To get the UTF-16 encoding of the peach character, you just need a normal string containing it, and then encode it to UTF-16. It’s that easy.

>>> '🍑'.encode('utf-16')
b'\xff\xfe<\xd8Q\xdf'  # This is hard to read, let'f fix it.
>>> '🍑'.encode('utf-16').hex(' ', 2)
'fffe 3cd8 51df'

We expected d83c df51 but we got fffe 3cd8 51df. So what is going on?

Byte order and the BOM

We got the correct result from Python, but there are 2 strange things:

  • The result starts with fffe. We will look at this later.
  • The byte pairs are inverted, D8 3C became 3C D8. Let’s understand this first.

Depending on the processor architecture that your computer is running on the memory addresses are read going up or going down.
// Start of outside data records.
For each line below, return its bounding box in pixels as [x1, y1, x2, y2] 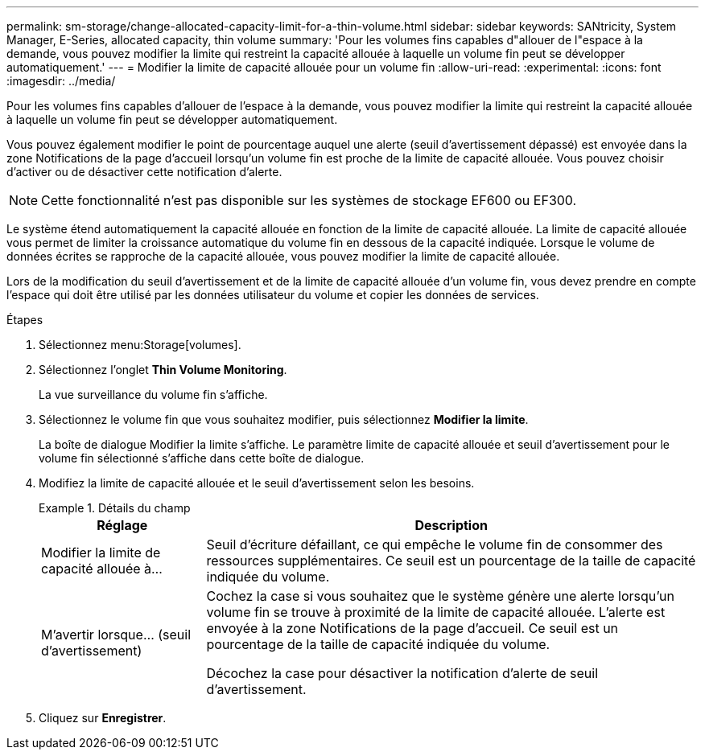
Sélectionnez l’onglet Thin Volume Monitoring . [39, 363, 287, 376]
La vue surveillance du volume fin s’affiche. [39, 388, 268, 401]
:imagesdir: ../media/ [6, 74, 116, 88]
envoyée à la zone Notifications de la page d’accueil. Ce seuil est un [206, 620, 619, 636]
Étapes [6, 313, 43, 327]
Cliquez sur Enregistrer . [39, 711, 167, 725]
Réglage [97, 517, 148, 533]
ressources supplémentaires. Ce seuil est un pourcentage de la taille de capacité [206, 553, 696, 569]
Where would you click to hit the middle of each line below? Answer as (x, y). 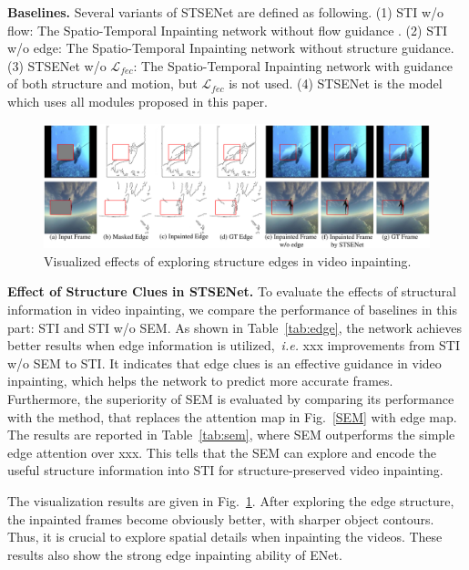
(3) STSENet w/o (57, 65)
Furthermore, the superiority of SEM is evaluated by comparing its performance (231, 398)
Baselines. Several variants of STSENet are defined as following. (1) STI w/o (226, 12)
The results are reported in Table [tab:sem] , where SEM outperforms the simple (231, 435)
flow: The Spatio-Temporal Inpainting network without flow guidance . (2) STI (228, 30)
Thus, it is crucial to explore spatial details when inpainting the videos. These (225, 537)
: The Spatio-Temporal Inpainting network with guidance (293, 65)
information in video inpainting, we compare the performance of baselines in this (232, 309)

This is called “endianess”. The result is that a little-endian processor reads the data structures in a “reverse” order, placing the most significant byte at a higher memory value.

                          Most significant byte
                          |   Least significant byte
                          |   |
Value                     D8  3C  | DF  51
Little endian address     4   3   | 2   1
Big endian address        1   2   | 3   4

This means that on little-endian processors the number D8 3C will be read from memory as 3C D8. That is fine, but what if you write a file using a big-endian computer and read that file on a little-endian computer? Well, in the best case, it would explode with some kind of decoding error. In the worse, case it would return the wrong characters. Let’s see if we can intentionally cause that error in Python.

To cause that error we first need to know the endianess of my processor. We can piece together that I am running on a little-endian machine because Python decoded the ‘🍑’ as 3cd8 51df. So let’s give Python a big-endian byte string and tell it to decode it as UTF-16.

>>> b'\xdf\x51\xd8\x3c'.decode('utf-16')
'凟㳘'  # Wrong! Byte order incorrect.
>>> b'\x3c\xd8\x51\xdf'.decode('utf-16')
'🍑'  # Better

Byte Order Mark

So how do computers with different endianess communicate via UTF-16? The answer to that is the Byte Order Mark (BOM, for short). The UTF-16 convention is to stuff FFFE at the beginning of a file or stream to indicate that it is little-endian encoded, and FEFF to indicate big-endian encoding. There is not much more to it than that.